L’argent rapporté par les jeunes filles était acheminé au Nigeria par le biais d’une société et du système « Black Western Union ». Pour éviter les sociétés officielles de transferts d’argent, le milieu criminel nigérian recourait, pour verser l’argent liquide aux bénéficiaires établis au Nigeria, à un système de transfert propre qui ne laissait aucune trace. L’argent était remis à un « magasin » qui faisait également office de salon de coiffure. Il y était pris note des montants à envoyer et les taux de change applicables étaient communiqués. Ces fonds, dissimulés dans des bagages, étaient alors acheminés sur une base très régulière – presque mensuelle – à destination du Nigeria par quelques prévenus. Au Nigeria, un des prévenus exploitait un magasin/bureau où les bénéficiaires pouvaient venir percevoir leurs montants moyennant le paiement d’une commission de 10 % sur le montant envoyé. L’argent provenant de l’exploitation de la prostitution était ensuite blanchi par les prévenus à travers l’achat et la rénovation de maisons.

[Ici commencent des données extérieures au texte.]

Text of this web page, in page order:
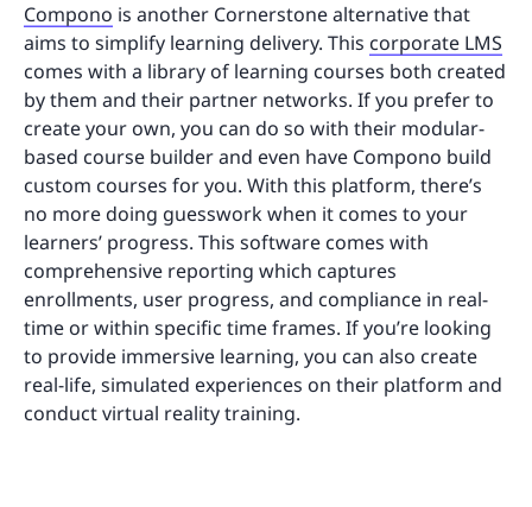
Compono is another Cornerstone alternative that
aims to simplify learning delivery. This corporate LMS
comes with a library of learning courses both created
by them and their partner networks. If you prefer to
create your own, you can do so with their modular-
based course builder and even have Compono build
custom courses for you. With this platform, there’s
no more doing guesswork when it comes to your
learners’ progress. This software comes with
comprehensive reporting which captures
enrollments, user progress, and compliance in real-
time or within specific time frames. If you’re looking
to provide immersive learning, you can also create
real-life, simulated experiences on their platform and
conduct virtual reality training.

Le tribunal a estimé la plupart des faits établis. Le dossier pénal se composait de plusieurs déclarations crédibles de victimes ainsi que du contenu de nombreuses écoutes téléphoniques. Le tribunal a estimé que tant l’élément matériel que l’élément moral de l’infraction de traite des êtres humains étaient établis. Les circonstances aggravantes ont également été retenues, à savoir que l’infraction avait également été commise à l’égard de mineures d’âge, que les prévenus avaient abusé de la situation vulnérable des victimes, qu’il avait été recouru à des manœuvres frauduleuses, que l’activité criminelle avait un caractère habituel et que les prévenus commettaient l’infraction en tant qu’organisation criminelle.

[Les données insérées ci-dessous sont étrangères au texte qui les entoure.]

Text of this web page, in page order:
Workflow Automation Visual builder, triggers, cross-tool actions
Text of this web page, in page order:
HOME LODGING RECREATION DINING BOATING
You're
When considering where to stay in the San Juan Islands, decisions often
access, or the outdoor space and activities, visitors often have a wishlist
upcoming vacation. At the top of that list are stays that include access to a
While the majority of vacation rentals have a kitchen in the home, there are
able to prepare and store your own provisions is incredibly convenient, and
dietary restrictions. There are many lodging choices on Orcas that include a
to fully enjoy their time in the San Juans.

Le tribunal a condamné les prévenus à des peines d’emprisonnement oscillant entre 40 mois et 6 ans, ainsi qu’à des amendes de 12.000 € à 108.000 €. Des sommes d’argent importantes ont également été confisquées.

Myria et une victime se sont portées parties civiles. Myria a obtenu un dédommagement moral et matériel de 1.500 €. La victime a obtenu un dédommagement matériel de 200 € et un dédommagement moral de 2.500 €.

Ce jugement est définitif.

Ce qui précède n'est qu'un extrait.